*Extracted data entries*.
"""

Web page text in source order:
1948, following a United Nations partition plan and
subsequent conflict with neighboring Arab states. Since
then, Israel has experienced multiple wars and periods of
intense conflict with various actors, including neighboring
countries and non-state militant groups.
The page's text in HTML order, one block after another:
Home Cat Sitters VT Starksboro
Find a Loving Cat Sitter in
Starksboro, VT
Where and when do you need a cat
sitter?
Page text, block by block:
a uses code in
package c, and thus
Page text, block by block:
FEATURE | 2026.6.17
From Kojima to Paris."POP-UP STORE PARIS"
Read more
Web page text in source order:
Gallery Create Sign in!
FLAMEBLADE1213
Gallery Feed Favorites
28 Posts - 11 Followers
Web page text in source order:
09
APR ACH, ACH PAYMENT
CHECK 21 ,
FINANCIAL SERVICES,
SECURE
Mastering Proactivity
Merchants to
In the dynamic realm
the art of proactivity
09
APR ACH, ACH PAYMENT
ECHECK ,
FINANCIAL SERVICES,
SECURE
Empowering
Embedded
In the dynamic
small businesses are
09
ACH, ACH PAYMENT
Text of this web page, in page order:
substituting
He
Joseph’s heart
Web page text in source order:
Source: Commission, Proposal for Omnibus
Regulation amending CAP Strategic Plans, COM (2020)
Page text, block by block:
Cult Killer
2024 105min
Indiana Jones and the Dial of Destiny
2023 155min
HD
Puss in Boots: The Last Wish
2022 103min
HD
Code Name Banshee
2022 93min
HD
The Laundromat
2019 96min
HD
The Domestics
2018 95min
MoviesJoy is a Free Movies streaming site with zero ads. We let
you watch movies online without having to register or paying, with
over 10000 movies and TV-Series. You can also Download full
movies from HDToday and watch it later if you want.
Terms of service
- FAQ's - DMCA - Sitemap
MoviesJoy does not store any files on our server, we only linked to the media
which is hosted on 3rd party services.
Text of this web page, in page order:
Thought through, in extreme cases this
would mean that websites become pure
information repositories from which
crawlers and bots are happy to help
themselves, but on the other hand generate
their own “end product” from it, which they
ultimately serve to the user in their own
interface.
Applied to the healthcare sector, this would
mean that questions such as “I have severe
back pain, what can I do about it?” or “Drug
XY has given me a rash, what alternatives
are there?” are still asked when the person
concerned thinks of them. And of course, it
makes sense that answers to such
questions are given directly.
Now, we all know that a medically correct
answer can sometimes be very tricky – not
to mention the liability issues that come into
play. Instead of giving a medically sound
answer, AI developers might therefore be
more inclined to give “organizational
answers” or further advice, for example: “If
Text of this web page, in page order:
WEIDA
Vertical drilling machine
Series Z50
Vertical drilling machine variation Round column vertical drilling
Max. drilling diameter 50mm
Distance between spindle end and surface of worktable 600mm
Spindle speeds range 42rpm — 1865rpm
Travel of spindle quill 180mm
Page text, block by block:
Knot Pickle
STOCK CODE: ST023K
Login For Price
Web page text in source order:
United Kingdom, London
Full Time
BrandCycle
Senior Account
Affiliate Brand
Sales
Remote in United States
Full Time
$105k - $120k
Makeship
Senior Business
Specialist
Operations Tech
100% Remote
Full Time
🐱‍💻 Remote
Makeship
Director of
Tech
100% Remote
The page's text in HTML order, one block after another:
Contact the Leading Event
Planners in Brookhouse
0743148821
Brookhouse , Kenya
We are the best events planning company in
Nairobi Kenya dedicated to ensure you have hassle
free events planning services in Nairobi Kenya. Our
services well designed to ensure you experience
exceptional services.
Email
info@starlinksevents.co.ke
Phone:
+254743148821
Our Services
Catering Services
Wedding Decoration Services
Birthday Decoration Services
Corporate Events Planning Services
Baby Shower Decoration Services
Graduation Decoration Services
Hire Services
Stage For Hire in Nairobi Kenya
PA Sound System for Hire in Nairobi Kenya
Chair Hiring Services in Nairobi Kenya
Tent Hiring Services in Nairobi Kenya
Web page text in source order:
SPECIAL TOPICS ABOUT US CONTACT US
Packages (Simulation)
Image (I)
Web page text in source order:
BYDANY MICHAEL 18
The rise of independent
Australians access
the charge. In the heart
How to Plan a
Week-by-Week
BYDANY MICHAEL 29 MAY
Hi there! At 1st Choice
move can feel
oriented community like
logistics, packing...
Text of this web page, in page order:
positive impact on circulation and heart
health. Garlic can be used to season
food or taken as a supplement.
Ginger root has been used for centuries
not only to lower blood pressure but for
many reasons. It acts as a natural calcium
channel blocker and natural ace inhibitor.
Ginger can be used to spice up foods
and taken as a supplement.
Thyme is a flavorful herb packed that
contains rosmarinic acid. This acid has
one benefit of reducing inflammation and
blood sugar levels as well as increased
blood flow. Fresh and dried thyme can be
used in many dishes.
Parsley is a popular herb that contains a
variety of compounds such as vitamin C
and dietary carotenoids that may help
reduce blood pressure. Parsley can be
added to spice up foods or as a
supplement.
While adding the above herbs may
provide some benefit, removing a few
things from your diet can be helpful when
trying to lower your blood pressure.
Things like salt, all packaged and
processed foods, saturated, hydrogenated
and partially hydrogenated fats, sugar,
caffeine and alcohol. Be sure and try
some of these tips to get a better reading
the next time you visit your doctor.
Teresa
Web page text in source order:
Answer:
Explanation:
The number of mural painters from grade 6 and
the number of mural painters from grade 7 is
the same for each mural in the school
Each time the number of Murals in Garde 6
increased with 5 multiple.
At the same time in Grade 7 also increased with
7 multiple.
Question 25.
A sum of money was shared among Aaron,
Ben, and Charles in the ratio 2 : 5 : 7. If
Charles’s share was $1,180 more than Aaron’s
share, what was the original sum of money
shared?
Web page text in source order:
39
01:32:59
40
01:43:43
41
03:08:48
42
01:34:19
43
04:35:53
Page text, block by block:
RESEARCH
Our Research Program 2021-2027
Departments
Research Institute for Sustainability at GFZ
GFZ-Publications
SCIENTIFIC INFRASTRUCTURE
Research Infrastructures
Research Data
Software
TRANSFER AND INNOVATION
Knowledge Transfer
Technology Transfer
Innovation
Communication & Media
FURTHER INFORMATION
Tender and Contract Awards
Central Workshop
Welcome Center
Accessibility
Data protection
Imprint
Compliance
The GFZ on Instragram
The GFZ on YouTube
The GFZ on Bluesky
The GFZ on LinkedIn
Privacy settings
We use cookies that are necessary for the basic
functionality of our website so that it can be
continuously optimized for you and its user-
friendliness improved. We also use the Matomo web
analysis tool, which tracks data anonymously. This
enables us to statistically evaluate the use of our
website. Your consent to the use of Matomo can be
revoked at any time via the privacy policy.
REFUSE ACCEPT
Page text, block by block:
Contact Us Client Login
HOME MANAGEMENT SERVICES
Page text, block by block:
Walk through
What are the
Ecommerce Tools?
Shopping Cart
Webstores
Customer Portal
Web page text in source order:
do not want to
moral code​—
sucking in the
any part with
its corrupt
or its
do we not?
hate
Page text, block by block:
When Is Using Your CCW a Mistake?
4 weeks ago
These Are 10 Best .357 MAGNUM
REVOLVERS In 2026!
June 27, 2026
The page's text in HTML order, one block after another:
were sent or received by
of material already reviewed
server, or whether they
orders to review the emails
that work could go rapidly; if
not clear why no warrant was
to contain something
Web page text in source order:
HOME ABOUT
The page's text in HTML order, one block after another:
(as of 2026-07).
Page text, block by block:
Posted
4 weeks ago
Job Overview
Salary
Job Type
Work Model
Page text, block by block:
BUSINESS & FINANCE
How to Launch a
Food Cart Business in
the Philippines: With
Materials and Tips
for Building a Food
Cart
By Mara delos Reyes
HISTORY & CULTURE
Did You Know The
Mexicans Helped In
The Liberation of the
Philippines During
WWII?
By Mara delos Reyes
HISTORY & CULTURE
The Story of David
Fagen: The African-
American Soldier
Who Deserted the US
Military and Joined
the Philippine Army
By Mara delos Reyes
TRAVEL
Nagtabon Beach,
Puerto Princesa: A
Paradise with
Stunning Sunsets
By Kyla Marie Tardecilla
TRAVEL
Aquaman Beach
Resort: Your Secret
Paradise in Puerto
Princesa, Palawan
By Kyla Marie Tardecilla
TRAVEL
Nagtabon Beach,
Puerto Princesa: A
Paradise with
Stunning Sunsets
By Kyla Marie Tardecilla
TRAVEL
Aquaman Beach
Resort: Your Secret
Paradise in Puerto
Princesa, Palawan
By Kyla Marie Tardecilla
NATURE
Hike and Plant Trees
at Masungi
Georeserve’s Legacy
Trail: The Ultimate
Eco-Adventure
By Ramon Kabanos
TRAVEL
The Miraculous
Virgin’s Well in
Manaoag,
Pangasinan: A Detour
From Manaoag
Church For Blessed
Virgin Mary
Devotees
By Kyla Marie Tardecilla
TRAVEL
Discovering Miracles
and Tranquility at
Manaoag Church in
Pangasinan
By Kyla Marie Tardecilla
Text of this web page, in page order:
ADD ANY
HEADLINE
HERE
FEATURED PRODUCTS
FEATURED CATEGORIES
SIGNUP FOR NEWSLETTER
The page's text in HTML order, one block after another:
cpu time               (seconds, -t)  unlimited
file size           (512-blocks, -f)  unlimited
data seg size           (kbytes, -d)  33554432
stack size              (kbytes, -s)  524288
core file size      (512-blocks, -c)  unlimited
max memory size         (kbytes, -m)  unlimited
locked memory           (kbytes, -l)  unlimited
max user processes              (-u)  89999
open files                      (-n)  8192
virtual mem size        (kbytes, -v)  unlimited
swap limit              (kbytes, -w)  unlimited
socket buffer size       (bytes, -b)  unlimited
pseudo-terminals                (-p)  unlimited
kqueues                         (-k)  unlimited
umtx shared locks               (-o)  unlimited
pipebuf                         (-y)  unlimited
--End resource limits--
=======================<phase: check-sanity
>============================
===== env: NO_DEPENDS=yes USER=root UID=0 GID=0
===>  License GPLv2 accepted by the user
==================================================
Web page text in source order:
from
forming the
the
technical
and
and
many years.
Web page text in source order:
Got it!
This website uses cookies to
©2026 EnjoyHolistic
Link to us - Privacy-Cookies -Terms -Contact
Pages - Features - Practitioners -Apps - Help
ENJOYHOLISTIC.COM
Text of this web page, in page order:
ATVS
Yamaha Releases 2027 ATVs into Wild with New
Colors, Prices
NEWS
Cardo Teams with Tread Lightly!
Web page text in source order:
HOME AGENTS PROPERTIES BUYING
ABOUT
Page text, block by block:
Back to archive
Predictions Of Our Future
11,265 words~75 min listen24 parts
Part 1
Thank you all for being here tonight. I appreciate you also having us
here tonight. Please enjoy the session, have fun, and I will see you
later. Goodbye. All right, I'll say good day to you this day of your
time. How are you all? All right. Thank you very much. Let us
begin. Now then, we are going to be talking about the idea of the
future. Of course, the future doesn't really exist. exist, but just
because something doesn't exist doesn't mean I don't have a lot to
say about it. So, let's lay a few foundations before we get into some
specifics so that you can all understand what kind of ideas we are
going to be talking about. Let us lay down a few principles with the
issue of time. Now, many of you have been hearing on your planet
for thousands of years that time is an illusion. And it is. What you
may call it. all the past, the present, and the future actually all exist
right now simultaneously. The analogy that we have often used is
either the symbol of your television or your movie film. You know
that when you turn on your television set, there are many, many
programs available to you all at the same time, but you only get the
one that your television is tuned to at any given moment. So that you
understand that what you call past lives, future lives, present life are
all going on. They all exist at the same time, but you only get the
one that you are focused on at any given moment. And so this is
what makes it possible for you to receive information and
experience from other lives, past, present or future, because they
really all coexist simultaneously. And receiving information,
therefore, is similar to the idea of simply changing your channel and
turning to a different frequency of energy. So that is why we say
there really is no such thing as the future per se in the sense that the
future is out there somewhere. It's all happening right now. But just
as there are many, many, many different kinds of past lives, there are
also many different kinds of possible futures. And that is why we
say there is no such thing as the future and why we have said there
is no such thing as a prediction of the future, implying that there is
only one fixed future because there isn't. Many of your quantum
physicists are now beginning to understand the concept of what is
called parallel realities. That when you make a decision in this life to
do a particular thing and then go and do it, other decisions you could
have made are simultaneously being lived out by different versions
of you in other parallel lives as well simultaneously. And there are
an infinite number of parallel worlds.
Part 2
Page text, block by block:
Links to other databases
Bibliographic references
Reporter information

"""

Scan the records for the string "later" and show every line that contains it.

*SOLUTION TO THIS PROBLEM*.
movies from HDToday and watch it later if you want.
later. Goodbye. All right, I'll say good day to you this day of your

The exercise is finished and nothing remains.